→ Input records
◆ ◆ ◆

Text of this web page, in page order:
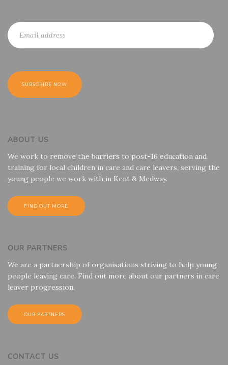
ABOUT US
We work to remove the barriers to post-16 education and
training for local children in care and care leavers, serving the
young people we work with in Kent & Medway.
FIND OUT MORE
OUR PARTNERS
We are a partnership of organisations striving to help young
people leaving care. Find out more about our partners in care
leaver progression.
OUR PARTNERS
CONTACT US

◆ ◆ ◆

→ Directions for this task
Nothing should appear in the reply except the lines from the start of the listing above through the line with "We are a partnership", repeated exactly and free of pictures.

→ Task solution
Text of this web page, in page order:
ABOUT US
We work to remove the barriers to post-16 education and
training for local children in care and care leavers, serving the
young people we work with in Kent & Medway.
FIND OUT MORE
OUR PARTNERS
We are a partnership of organisations striving to help young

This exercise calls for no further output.